Public Health Practice Gems

#COVID19 has increased the general interest in public health.

So I thought it worthwhile to provide some framing for folks new to this field.

The goal is to provide an overview of public health:
1) Principles
2) Intervention Strategies
3) Actors
Public health practice is a service industry.

Similar to other service industries, the customer is always right.

If we don't understand our customer and empathetically address needs, people vote with their feet.

ie, PHP is Public Health Practitioner, not Public Health Police
Public Health Principles

Equity -- Given inequities across society, public health should aim to do more for those who need more

Social Justice -- Achieve balance between intervention burden and benefit

Participation -- public to be engaged in decisions that will affect them
Characteristics of ideal intervention strategies include being:
1) Evidence-based
2) Human-rights affirming
3) Efficient
4) Effective
5) Acceptable
6) Affordable
7) Practical
8) Accessible
9) Empathetic
10) Contextually Appropriate
The precautionary principle is commonly used in public health when we do not understand potential harms.

However, the precautionary principle should balance both potential benefits and harms of a particular decision.

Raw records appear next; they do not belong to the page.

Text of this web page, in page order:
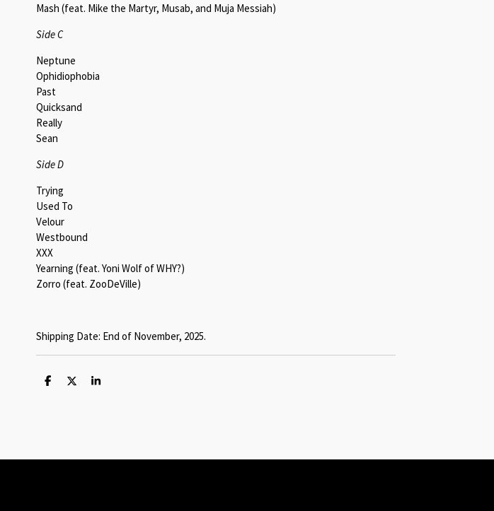
Mash (feat. Mike the Martyr, Musab, and Muja Messiah)
Side C
Neptune
Ophidiophobia
Past
Quicksand
Really
Sean
Side D
Trying
Used To
Velour
Westbound
XXX
Yearning (feat. Yoni Wolf of WHY?)
Zorro (feat. ZooDeVille)
Shipping Date: End of November, 2025.
S
S
S
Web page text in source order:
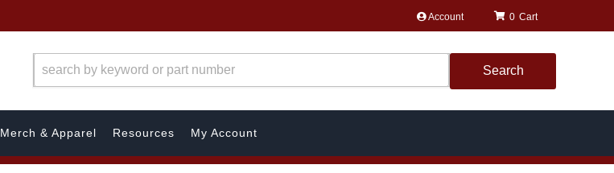
Account 0
Search
Merch & Apparel Resources My Account
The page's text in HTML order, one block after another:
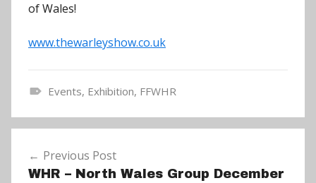
of Wales!
www.thewarleyshow.co.uk
e
Events, Exhibition, FFWHR
navigation
Previous Post
WHR – North Wales Group December
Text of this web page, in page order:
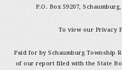
P.O. Box 59207,
To view our Privacy
Paid for by Schaumburg Township
of our report filed with the State
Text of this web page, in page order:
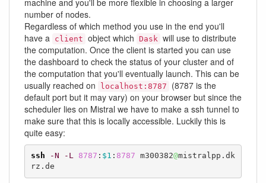
number of nodes.
Regardless of which method you use in the end you'll
have a
client object which Dask will use to distribute
the computation. Once the client is started you can use
the dashboard to check the status of your cluster and of
the computation that you'll eventually launch. This can be
usually reached on
localhost:8787
(8787 is the
default port but it may vary) on your browser but since the
scheduler lies on Mistral we have to make a ssh tunnel to
make sure that this is locally accessible. Luckily this is
quite easy:
ssh -N -L 8787 : $1 : 8787 m300382@mistralpp.dk
rz.de
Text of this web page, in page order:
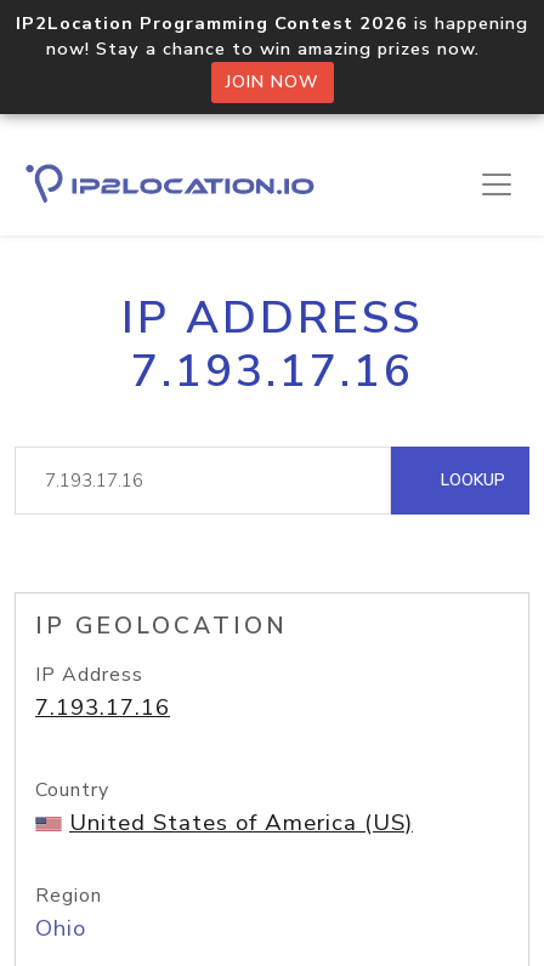
IP2Location Programming Contest 2026 is happening
now! Stay a chance to win amazing prizes now.
JOIN NOW
IP ADDRESS
7.193.17.16
LOOKUP
IP GEOLOCATION
IP Address
7.193.17.16
Country
United States of America (US)
Region
Ohio
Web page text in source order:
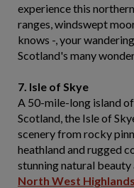
experience this
ranges, windswept
knows -, your
Scotland's many
7. Isle of Skye
A 50-mile-long island
Scotland, the Isle of
scenery from rocky
heathland and rugged
stunning natural
North West
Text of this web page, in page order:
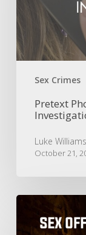
Sex Crimes
Assault
Investigations
Pretext
Luke Williams
October 21,
Sex
Offender
Deregistration
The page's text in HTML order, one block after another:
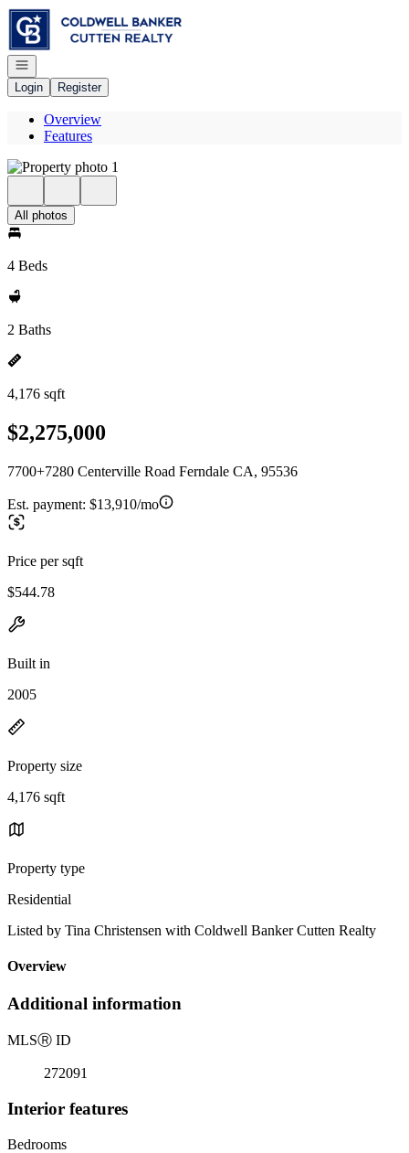
Go to: Homepage
Open navigation
Login
Register
Overview
Features
All photos
4 Beds
2 Baths
4,176 sqft
$2,275,000
7700+7280 Centerville Road Ferndale CA, 95536
Est. payment: $13,910/mo
Price per sqft
$544.78
Built in
2005
Property size
4,176 sqft
Property type
Residential
Listed by Tina Christensen with Coldwell Banker Cutten Realty
Overview
Additional information
MLSⓇ ID
272091
Interior features
Bedrooms

Assessing the potential benefits in isolation is suboptimal.
Intervention strategies in public health are broad ranging from interventions focused at individual, network-level, structural, or policy levels including strategies based in:

Economics
Environmental Controls
Engineering
Education
Empowerment
Last consideration is Enforcement
Actors:
There are a lot of actors in public health but will write more tomorrow if there is any interest.
Competencies for Public Health Practice

Before I introduce actors in public health, I will introduce PH competencies which are a combination of skill, ability, and experience.

Broadly, there is generally a trade off between breadth and depth in training for these competencies.
Training for Public Health Practice

1) Most people entering PH practice have Master's level training and Doctoral level training not needed for public health practice
2) Competencies conserved irrespective of working at level of municipal, regional, national, or "global health"
Clinicians in Public Health

I will focus on MDs as I know them best, but many amazing RN and DVM in PH like @dtdangerfield and @pssinatl and will let them share.

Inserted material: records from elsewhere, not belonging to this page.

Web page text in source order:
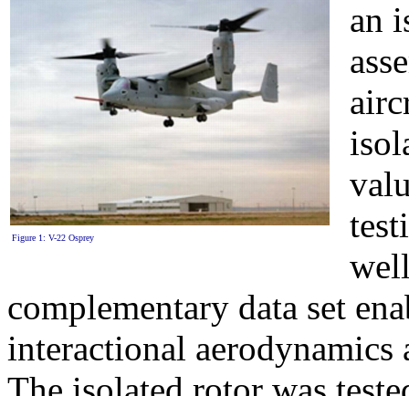
Figure 1: V-22 Osprey
an
complementary data set
interactional
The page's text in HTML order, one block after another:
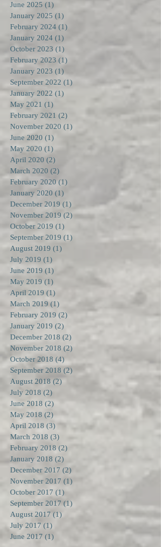
June 2025 (1)
January 2025 (1)
February 2024 (1)
January 2024 (1)
October 2023 (1)
February 2023 (1)
January 2023 (1)
September 2022 (1)
January 2022 (1)
May 2021 (1)
February 2021 (2)
November 2020 (1)
June 2020 (1)
May 2020 (1)
April 2020 (2)
March 2020 (2)
February 2020 (1)
January 2020 (1)
December 2019 (1)
November 2019 (2) 2 posts
October 2019 (1)
September 2019 (1)
August 2019 (1)
July 2019 (1)
June 2019 (1)
May 2019 (1)
April 2019 (1)
March 2019 (1)
February 2019 (2)
January 2019 (2)
December 2018 (2)
November 2018 (2)
October 2018 (4)4 posts
September 2018 (2)
August 2018 (2)
July 2018 (2)
June 2018 (2)
May 2018 (2) 2 posts
April 2018 (3)
March 2018 (3) 3 posts
February 2018 (2)
January 2018 (2)
December 2017 (2)
November 2017 (1)
October 2017 (1)
September 2017 (1)
August 2017 (1)
July 2017 (1)
June 2017 (1)
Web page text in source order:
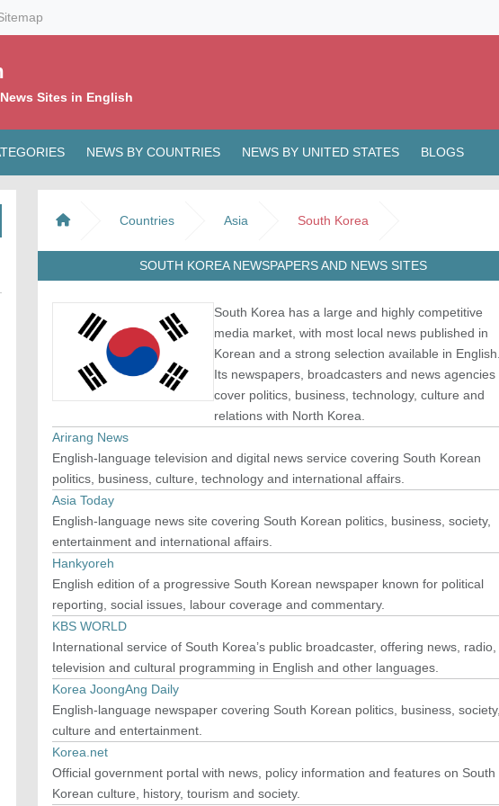
Sites in English
NEWS BY COUNTRIES NEWS BY UNITED STATES BLOGS
Countries Asia South Korea
SOUTH KOREA NEWSPAPERS AND NEWS SITES
South Korea has a large and highly competitive
media market, with most local news published in
Korean and a strong selection available in English.
Its newspapers, broadcasters and news agencies
cover politics, business, technology, culture and
relations with North Korea.
Arirang News
English-language television and digital news service covering South Korean
politics, business, culture, technology and international affairs.
Asia Today
English-language news site covering South Korean politics, business, society,
entertainment and international affairs.
Hankyoreh
English edition of a progressive South Korean newspaper known for political
reporting, social issues, labour coverage and commentary.
KBS WORLD
International service of South Korea’s public broadcaster, offering news, radio,
television and cultural programming in English and other languages.
Korea JoongAng Daily
English-language newspaper covering South Korean politics, business, society,
culture and entertainment.
Korea.net
Official government portal with news, policy information and features on South
Korean culture, history, tourism and society.

Clinical training is focused on the management of individual patients with PH representing a lower priority for most
MDs can be thought of like pilots and the public health system like airspace management with many planes, many different types of planes, different companies, jurisdictions, etc.

All fails without pilots which highlights the necessity of their skills, but they are not sufficient
Public Health is its own specialty training for MDs (disclosure, that's me).

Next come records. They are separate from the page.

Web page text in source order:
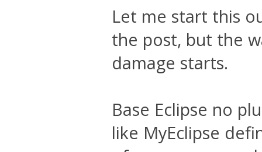
Let me start this
the post, but the
damage starts.
Base Eclipse no
like MyEclipse
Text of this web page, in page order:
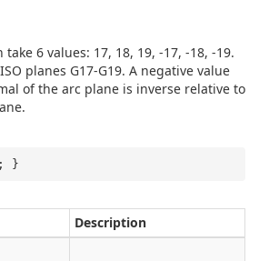
6 values: 17, 18, 19, -17, -18, -19.
planes G17-G19. A negative value
of the arc plane is inverse relative to
; }
Description
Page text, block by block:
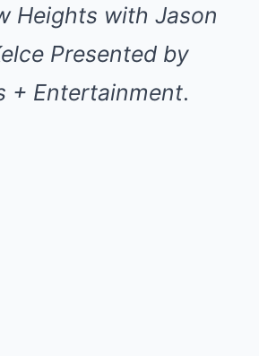
Heights with Jason
Presented by
+ Entertainment.
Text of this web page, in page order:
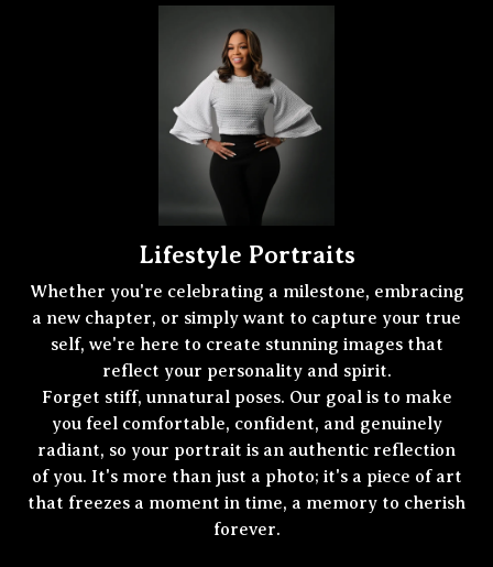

There are specialties that integrate PH training including Infectious Diseases, Medical Microbiology which are branches of internal medicine. Occupational health may branch off internal medicine or PH.
Clinicians may seek to gain competencies in PH through additional training including a Master's degree or another doctorate--will cover PH academic training next.

Finally, clinicians may also learn PHP through work opportunities in public health departments or programs.
Public Health Practice Training

The most common degrees focusing on PH practice at the Master's level is the Master of Public Health (MPH) and the Doctorate of Public Health (DrPH).

Can review specific criteria for both degrees on @CEPHtweets website:
https://media.ceph.org/documents/2016.Criteria.pdf
Master's Level Training

At accredited schools, MPH training includes training across a range of aforementioned PH competencies through classes, thesis, and experiential learning.

Clinicians, lawyers, industry, etc may do MPH to apply PH principles to their work or pivot careers
Doctoral Level Training

The DrPH is the "ultimate" training in public health practice. These are folks that are training to be leaders including training across a broader range of PH competencies.

Normally done part time by working people with significant baseline experience.
Research Oriented Public Health Training

At Master's level, these degrees have many names but normally have the word "Science" in them--Master of Science, etc.

At doctoral level, the most common degree is the Doctorate of Philosophy (PhD) but also Doctorate of Science (ScD).
Doctorate of Philosophy (PhD)

This is a research oriented degree generally offered at the departmental level with the focus of the research varying from epidemiology to immunology.

Even within epidemiology, there are many tracks and training normally organized accordingly.
PhD in Epidemiology

At @JohnsHopkinsEPI we have eight tracks of epidemiology that can be viewed here: https://www.jhsph.edu/departments/epidemiology/prospective-students/

The training is normally quite specific with either the focus being on content areas such as Infectious Diseases or Cancer or on epidemiologic methods
What are strategies to judge the experience of the many messengers during #COVID19

Competencies are gained and not intuitive. Ie, sure the Neo of public health exists, but is not the norm. Can check what experience or training specifically in PH practice the messengers have.
Can check out https://pubmed.ncbi.nlm.nih.gov/  and type in name. Most names are unique enough that you will figure it our or can search by institution, etc.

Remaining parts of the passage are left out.